Thanks to the addition of Jay Cutler at quarterback and Rod Marinelli as defensive coordinator, the Chicago Bears are expected to look much different in 2009 than in 2008.

Cutler will look downfield more often than Kyle Orton, Rex Grossman, and just about anybody else at quarterback for the Bears over the past 10 years. Cutler figures to get good use out of the Bears' strong tight end corps, and he should form a strong bond with young tight end Greg Olsen quickly. This could translate to more long pass plays called and properly executed this season.

The hope is that the Bears tear out from their playbook the quick sideline pass that rarely gained more than two yards for them during the Grossman-Orton era.

The "Two yard pass" may be the ugliest group of words in the sport.

The Bears will actually get to open the previously sealed section of the playbook labeled "Attempt at Your Own Risk".

They will take more chances on offense, because they now have a quarterback who can make up for any miscues on lower percentage pass plays.

On defense, the Bears need to find the plays that describe how to properly execute a blitz.

They actually attempted their fair share of blitzes last season, but they were more like blintzes. They simply did not get to or hurry the opposing passer often enough to take advantage of the Cover Two defense they play. The Cover Two works best when the opposing quarterback can be forced into making a mistake.

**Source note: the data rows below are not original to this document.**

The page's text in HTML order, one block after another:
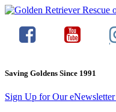
Saving Goldens Since 1991
Sign Up for Our eNewsletter
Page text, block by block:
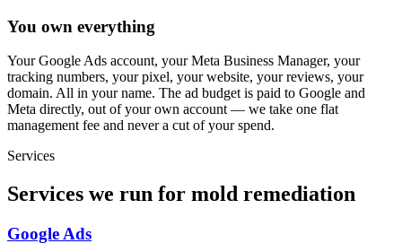
You own everything
Your Google Ads account, your Meta Business Manager, your
tracking numbers, your pixel, your website, your reviews, your
domain. All in your name. The ad budget is paid to Google and
Meta directly, out of your own account — we take one flat
management fee and never a cut of your spend.
Services
Services we run for mold remediation
Google Ads
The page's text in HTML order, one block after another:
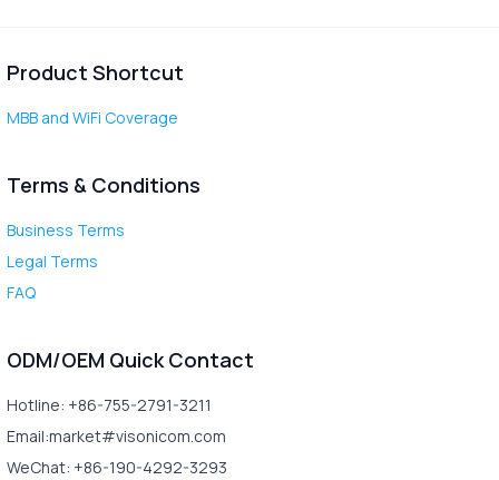
Product Shortcut
MBB and WiFi Coverage
Terms & Conditions
Business Terms
Legal Terms
FAQ
ODM/OEM Quick Contact
Hotline: +86-755-2791-3211
Email:market#visonicom.com
WeChat: +86-190-4292-3293
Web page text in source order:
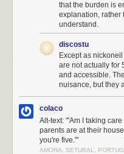
that the burden is
explanation, rather
understand.
discostu
Except as
are not actually for
and accessible.
nuisance, but they
colaco
Alt-text: "'Am I taking
parents are at their
you're five.'"
AMORA, SETUBAL,
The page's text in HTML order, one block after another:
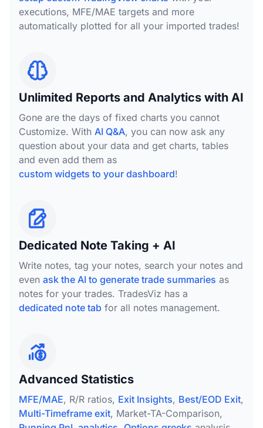
executions, MFE/MAE targets and more
automatically plotted for all your imported trades!
Unlimited Reports and Analytics with AI
Gone are the days of fixed charts you cannot
Customize. With AI Q&A, you can now ask any
question about your data and get charts, tables
and even add them as
custom widgets to your dashboard!
Dedicated Note Taking + AI
Write notes, tag your notes, search your notes and
even ask the AI to generate trade summaries as
notes for your trades. TradesViz has a
dedicated note tab for all notes management.
Advanced Statistics
MFE/MAE, R/R ratios, Exit Insights, Best/EOD Exit,
Multi-Timeframe exit, Market-TA-Comparison,
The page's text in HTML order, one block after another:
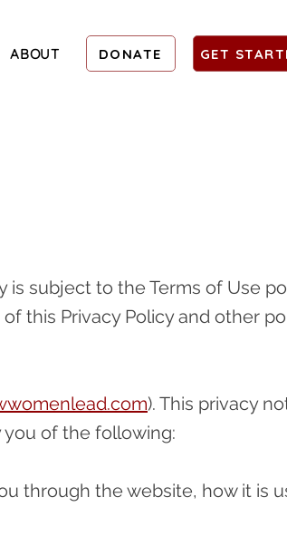
ABOUT DONATE GET
is subject to the Terms of Use
this Privacy Policy and other
). This privacy
of the following:
through the website, how it is
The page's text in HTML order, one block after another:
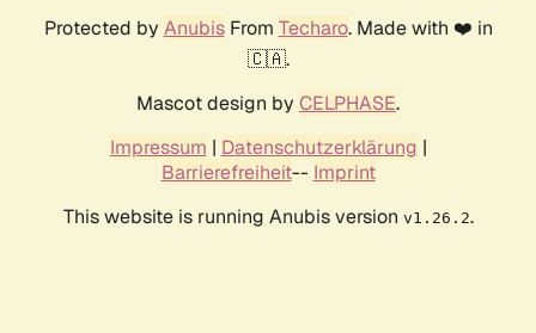
Protected by AnubisFrom Techaro. Made with ❤️ in
🇨🇦.
Mascot design by CELPHASE.
Impressum | Datenschutzerklärung |
Barrierefreiheit-- Imprint
This website is running Anubis version v1.26.2.
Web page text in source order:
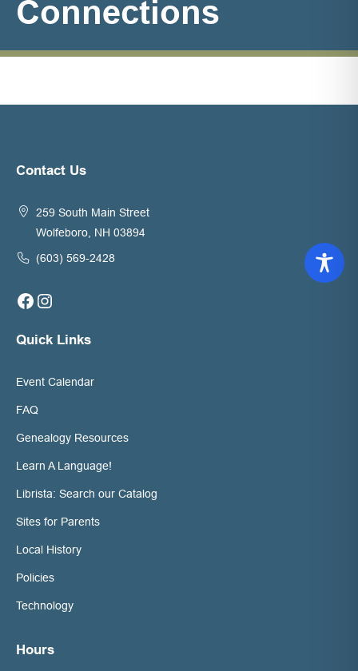
Connections
Contact Us
259 South Main Street
Wolfeboro, NH 03894
(603) 569-2428
Facebook Instagram
Quick Links
Event Calendar
FAQ
Genealogy Resources
Learn A Language!
Librista: Search our Catalog
Sites for Parents
Local History
Policies
Technology
Hours
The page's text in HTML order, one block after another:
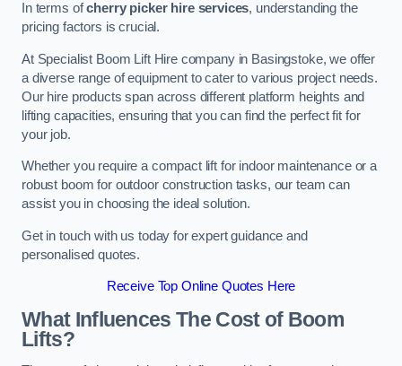
In terms ofcherry picker hire services, understanding the
pricing factors is crucial.
At Specialist Boom Lift Hire company in Basingstoke, we offer
a diverse range of equipment to cater to various project needs.
Our hire products span across different platform heights and
lifting capacities, ensuring that you can find the perfect fit for
your job.
Whether you require a compact lift for indoor maintenance or a
robust boom for outdoor construction tasks, our team can
assist you in choosing the ideal solution.
Get in touch with us today for expert guidance and
personalised quotes.
Receive Top Online Quotes Here
What Influences The Cost of Boom
Lifts?
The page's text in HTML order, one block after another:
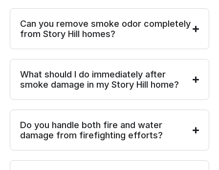
Can you remove smoke odor completely
from Story Hill homes?
What should I do immediately after
smoke damage in my Story Hill home?
Do you handle both fire and water
damage from firefighting efforts?
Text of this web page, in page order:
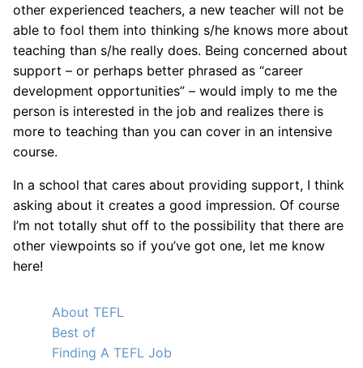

Otherwise, it is just a bendable defense that does not create turnovers on its own.

Enter Rod Marinelli. He has to interject some hunger and desire to disrupt in the defense, a desire they had under former defensive coordinator Ron Rivera, and a desire they appeared to lack under Bob Babich. The absence of Mike Brown from the defense will have to be made up, and the team needs to ramp up the speed in its defensive attack in order to force its will upon the game.

The fact is the Bears were too vanilla on both sides of the ball in 2008. They need sprinkles injected into the offense and defense in order to shake things up and rearrange the status quo.